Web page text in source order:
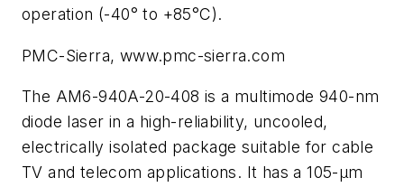
operation (-40° to +85°C).
PMC-Sierra, www.pmc-sierra.com
The AM6-940A-20-408 is a multimode 940-nm
diode laser in a high-reliability, uncooled,
electrically isolated package suitable for cable
TV and telecom applications. It has a 105-µm
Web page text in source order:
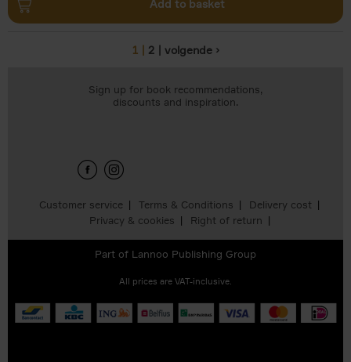
Add to basket
1 2 volgende ›
Customer service Terms & Conditions
Delivery cost
Privacy & cookies
Right of return
Sign up for book recommendations,
discounts and inspiration.
Part of Lannoo Publishing Group
All prices are VAT-inclusive.
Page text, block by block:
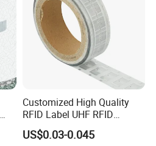
Customized High Quality
RFID Label UHF RFID
Security Sticker Tags
US$0.03-0.045
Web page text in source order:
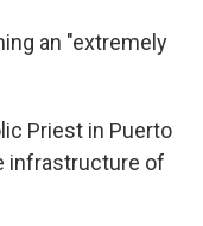
an "extremely
Priest in Puerto
infrastructure of
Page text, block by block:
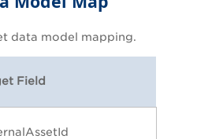
data model mapping.
Field
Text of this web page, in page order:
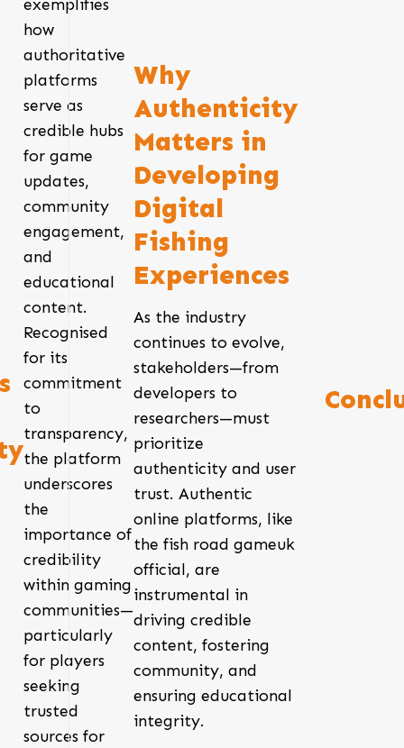
exemplifies
how
authoritative
platforms
serve as
credible hubs
for game
updates,
community
engagement,
and
educational
content.
Recognised
for its
commitment
to
transparency,
the platform
underscores
the
importance of
credibility
within gaming
communities—
particularly
for players
seeking
trusted
sources for
Why
Authenticity
Matters in
Developing
Digital
Fishing
Experiences
As the industry
continues to evolve,
stakeholders—from
developers to
researchers—must
prioritize
authenticity and user
trust. Authentic
online platforms, like
the fish road gameuk
official, are
instrumental in
driving credible
content, fostering
community, and
ensuring educational
integrity.
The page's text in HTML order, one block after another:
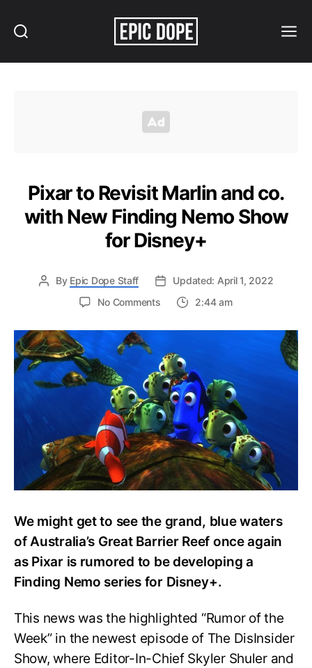
Pixar to Revisit Marlin and co.
with New Finding Nemo Show
for Disney+
By Epic Dope Staff
Updated: April 1, 2022
No Commentson
to
Marlin
and
co.
with
New
Finding
Nemo
Show
for
Disney+
2:44 am
We might get to see the grand, blue waters
of Australia’s Great Barrier Reef once again
as Pixar is rumored to be developing a
Finding Nemo series for Disney+.
This news was the highlighted “Rumor of the
Week” in the newest episode of The DisInsider
Show, where Editor-In-Chief Skyler Shuler and
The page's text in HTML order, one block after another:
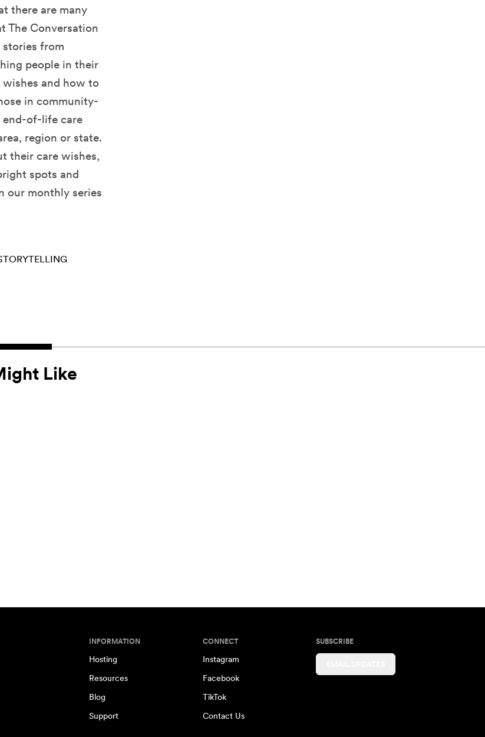
there are many
The Conversation
stories from
people in their
and how to
in community-
end-of-life care
region or state.
their care wishes,
spots and
our monthly series
Like
INFORMATION
Hosting
Resources
Blog
Support
CONNECT
Instagram
Facebook
TikTok
Contact Us
SUBSCRIBE
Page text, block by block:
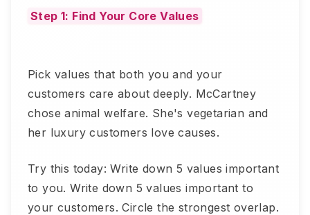
Step 1: Find Your Core Values
Pick values that both you and your
customers care about deeply. McCartney
chose animal welfare. She's vegetarian and
her luxury customers love causes.
Try this today: Write down 5 values important
to you. Write down 5 values important to
your customers. Circle the strongest overlap.
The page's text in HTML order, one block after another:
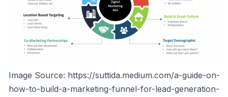
Image Source: https://suttida.medium.com/a-guide-on-
how-to-build-a-marketing-funnel-for-lead-generation-
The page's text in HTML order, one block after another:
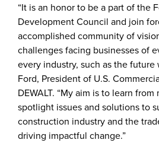
“It is an honor to be a part of the
Development Council and join
accomplished community of
challenges facing businesses of
every industry, such as the future
Ford, President of U.S.
DEWALT. “My aim is to learn from
spotlight issues and solutions to
construction industry and the
driving impactful change.”
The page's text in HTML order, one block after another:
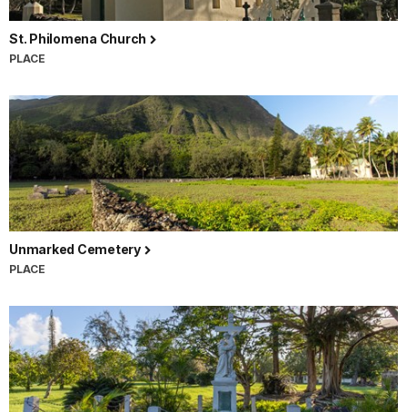
St. Philomena Church
PLACE
Unmarked Cemetery
PLACE
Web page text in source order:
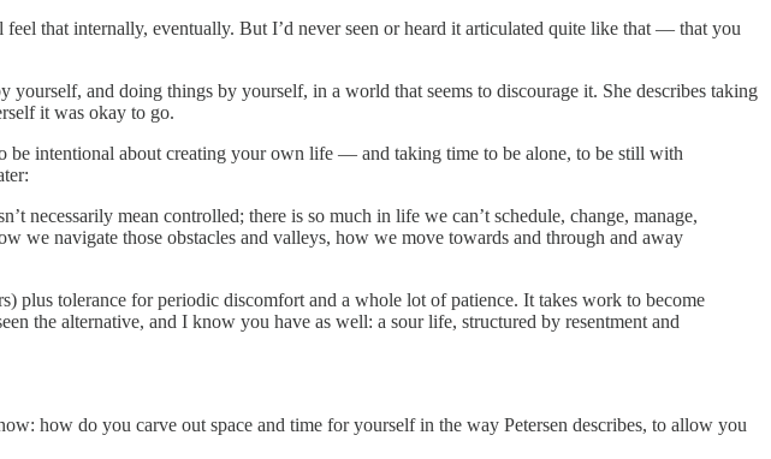
that internally, eventually. But I’d never seen or heard it articulated quite like that — that you
yourself, and doing things by yourself, in a world that seems to discourage it. She describes taking
it was okay to go.
be intentional about creating your own life — and taking time to be alone, to be still with
necessarily mean controlled; there is so much in life we can’t schedule, change, manage,
we navigate those obstacles and valleys, how we move towards and through and away
plus tolerance for periodic discomfort and a whole lot of patience. It takes work to become
the alternative, and I know you have as well: a sour life, structured by resentment and
how do you carve out space and time for yourself in the way Petersen describes, to allow you
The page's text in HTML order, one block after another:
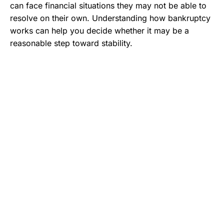
can face financial situations they may not be able to
resolve on their own. Understanding how bankruptcy
works can help you decide whether it may be a
reasonable step toward stability.
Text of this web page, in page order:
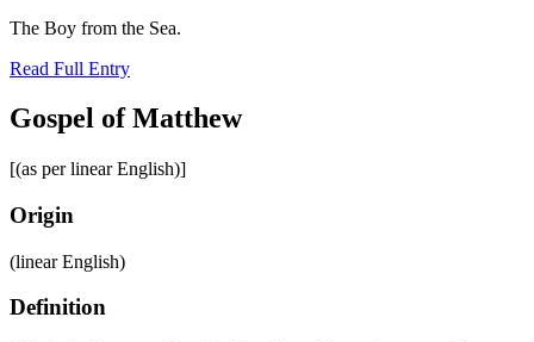
The Boy from the Sea.
Read Full Entry
Gospel of Matthew
[(as per linear English)]
Origin
(linear English)
Definition
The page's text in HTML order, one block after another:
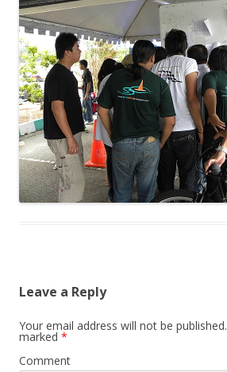
Leave a Reply
Your email address will not be published.
marked *
Comment
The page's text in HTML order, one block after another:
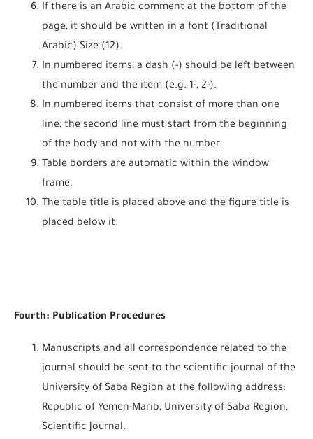
If there is an Arabic comment at the bottom of the
page, it should be written in a font (Traditional
Arabic) Size (12).
In numbered items, a dash (-) should be left between
the number and the item (e.g. 1-, 2-).
In numbered items that consist of more than one
line, the second line must start from the beginning
of the body and not with the number.
Table borders are automatic within the window
frame.
The table title is placed above and the figure title is
placed below it.
Fourth: Publication Procedures
Manuscripts and all correspondence related to the
journal should be sent to the scientific journal of the
University of Saba Region at the following address:
Republic of Yemen-Marib, University of Saba Region,
Scientific Journal.
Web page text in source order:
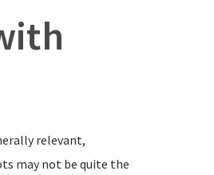
relevant,
may not be quite the
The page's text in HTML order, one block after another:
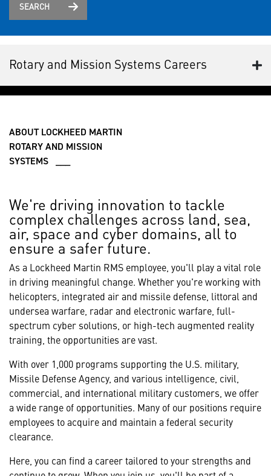
SEARCH
Rotary and Mission Systems Careers
ABOUT LOCKHEED MARTIN
ROTARY AND MISSION
SYSTEMS ___
We're driving innovation to tackle
complex challenges across land, sea,
air, space and cyber domains, all to
ensure a safer future.
As a Lockheed Martin RMS employee, you'll play a vital role
in driving meaningful change. Whether you're working with
helicopters, integrated air and missile defense, littoral and
undersea warfare, radar and electronic warfare, full-
spectrum cyber solutions, or high-tech augmented reality
training, the opportunities are vast.
With over 1,000 programs supporting the U.S. military,
Missile Defense Agency, and various intelligence, civil,
commercial, and international military customers, we offer
a wide range of opportunities. Many of our positions require
employees to acquire and maintain a federal security
clearance.
Here, you can find a career tailored to your strengths and
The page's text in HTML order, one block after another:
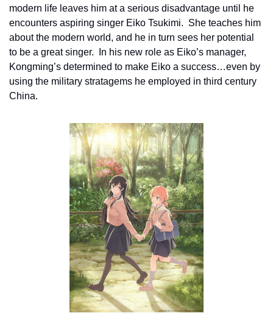
modern life leaves him at a serious disadvantage until he
encounters aspiring singer Eiko Tsukimi.  She teaches him
about the modern world, and he in turn sees her potential
to be a great singer.  In his new role as Eiko’s manager,
Kongming’s determined to make Eiko a success…even by
using the military stratagems he employed in third century
China.
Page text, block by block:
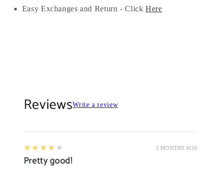
Easy Exchanges and Return - Click Here
ReviewsWrite a review
5 MONTHS AGO
4
★★★★★
Pretty good!
——
▶ Problem requirements
Reprint the listing above verbatim but drop the images.

▶ Reply
Web page text in source order:
operation (-40° to +85°C).
PMC-Sierra, www.pmc-sierra.com
The AM6-940A-20-408 is a multimode 940-nm
diode laser in a high-reliability, uncooled,
electrically isolated package suitable for cable
TV and telecom applications. It has a 105-µm
Web page text in source order:
Add to basket
1 2 volgende ›
Customer service Terms & Conditions
Delivery cost
Privacy & cookies
Right of return
Sign up for book recommendations,
discounts and inspiration.
Part of Lannoo Publishing Group
All prices are VAT-inclusive.
Page text, block by block:
Customized High Quality
RFID Label UHF RFID
Security Sticker Tags
US$0.03-0.045
Web page text in source order:
an "extremely
Priest in Puerto
infrastructure of
Page text, block by block:
data model mapping.
Field
Text of this web page, in page order:
exemplifies
how
authoritative
platforms
serve as
credible hubs
for game
updates,
community
engagement,
and
educational
content.
Recognised
for its
commitment
to
transparency,
the platform
underscores
the
importance of
credibility
within gaming
communities—
particularly
for players
seeking
trusted
sources for
Why
Authenticity
Matters in
Developing
Digital
Fishing
Experiences
As the industry
continues to evolve,
stakeholders—from
developers to
researchers—must
prioritize
authenticity and user
trust. Authentic
online platforms, like
the fish road gameuk
official, are
instrumental in
driving credible
content, fostering
community, and
ensuring educational
integrity.
The page's text in HTML order, one block after another:
Pixar to Revisit Marlin and co.
with New Finding Nemo Show
for Disney+
By Epic Dope Staff
Updated: April 1, 2022
No Commentson
to
Marlin
and
co.
with
New
Finding
Nemo
Show
for
Disney+
2:44 am
We might get to see the grand, blue waters
of Australia’s Great Barrier Reef once again
as Pixar is rumored to be developing a
Finding Nemo series for Disney+.
This news was the highlighted “Rumor of the
Week” in the newest episode of The DisInsider
Show, where Editor-In-Chief Skyler Shuler and
The page's text in HTML order, one block after another:
there are many
The Conversation
stories from
people in their
and how to
in community-
end-of-life care
region or state.
their care wishes,
spots and
our monthly series
Like
INFORMATION
Hosting
Resources
Blog
Support
CONNECT
Instagram
Facebook
TikTok
Contact Us
SUBSCRIBE
Page text, block by block:
Step 1: Find Your Core Values
Pick values that both you and your
customers care about deeply. McCartney
chose animal welfare. She's vegetarian and
her luxury customers love causes.
Try this today: Write down 5 values important
to you. Write down 5 values important to
your customers. Circle the strongest overlap.
The page's text in HTML order, one block after another:
Image Source: https://suttida.medium.com/a-guide-on-
how-to-build-a-marketing-funnel-for-lead-generation-
The page's text in HTML order, one block after another:
“It is an honor to be a part of the
Development Council and join
accomplished community of
challenges facing businesses of
every industry, such as the future
Ford, President of U.S.
DEWALT. “My aim is to learn from
spotlight issues and solutions to
construction industry and the
driving impactful change.”
The page's text in HTML order, one block after another:
St. Philomena Church
PLACE
Unmarked Cemetery
PLACE
Web page text in source order:
that internally, eventually. But I’d never seen or heard it articulated quite like that — that you
yourself, and doing things by yourself, in a world that seems to discourage it. She describes taking
it was okay to go.
be intentional about creating your own life — and taking time to be alone, to be still with
necessarily mean controlled; there is so much in life we can’t schedule, change, manage,
we navigate those obstacles and valleys, how we move towards and through and away
plus tolerance for periodic discomfort and a whole lot of patience. It takes work to become
the alternative, and I know you have as well: a sour life, structured by resentment and
how do you carve out space and time for yourself in the way Petersen describes, to allow you
The page's text in HTML order, one block after another:
can face financial situations they may not be able to
resolve on their own. Understanding how bankruptcy
works can help you decide whether it may be a
reasonable step toward stability.
Text of this web page, in page order:
The Boy from the Sea.
Read Full Entry
Gospel of Matthew
[(as per linear English)]
Origin
(linear English)
Definition
The page's text in HTML order, one block after another:
Leave a Reply
Your email address will not be published.
marked *
Comment
The page's text in HTML order, one block after another:
If there is an Arabic comment at the bottom of the
page, it should be written in a font (Traditional
Arabic) Size (12).
In numbered items, a dash (-) should be left between
the number and the item (e.g. 1-, 2-).
In numbered items that consist of more than one
line, the second line must start from the beginning
of the body and not with the number.
Table borders are automatic within the window
frame.
The table title is placed above and the figure title is
placed below it.
Fourth: Publication Procedures
Manuscripts and all correspondence related to the
journal should be sent to the scientific journal of the
University of Saba Region at the following address:
Republic of Yemen-Marib, University of Saba Region,
Scientific Journal.
Web page text in source order:
relevant,
may not be quite the
The page's text in HTML order, one block after another:
SEARCH
Rotary and Mission Systems Careers
ABOUT LOCKHEED MARTIN
ROTARY AND MISSION
SYSTEMS ___
We're driving innovation to tackle
complex challenges across land, sea,
air, space and cyber domains, all to
ensure a safer future.
As a Lockheed Martin RMS employee, you'll play a vital role
in driving meaningful change. Whether you're working with
helicopters, integrated air and missile defense, littoral and
undersea warfare, radar and electronic warfare, full-
spectrum cyber solutions, or high-tech augmented reality
training, the opportunities are vast.
With over 1,000 programs supporting the U.S. military,
Missile Defense Agency, and various intelligence, civil,
commercial, and international military customers, we offer
a wide range of opportunities. Many of our positions require
employees to acquire and maintain a federal security
clearance.
Here, you can find a career tailored to your strengths and
The page's text in HTML order, one block after another:
modern life leaves him at a serious disadvantage until he
encounters aspiring singer Eiko Tsukimi.  She teaches him
about the modern world, and he in turn sees her potential
to be a great singer.  In his new role as Eiko’s manager,
Kongming’s determined to make Eiko a success…even by
using the military stratagems he employed in third century
China.
Page text, block by block:
Easy Exchanges and Return - Click Here
ReviewsWrite a review
5 MONTHS AGO
4
★★★★★
Pretty good!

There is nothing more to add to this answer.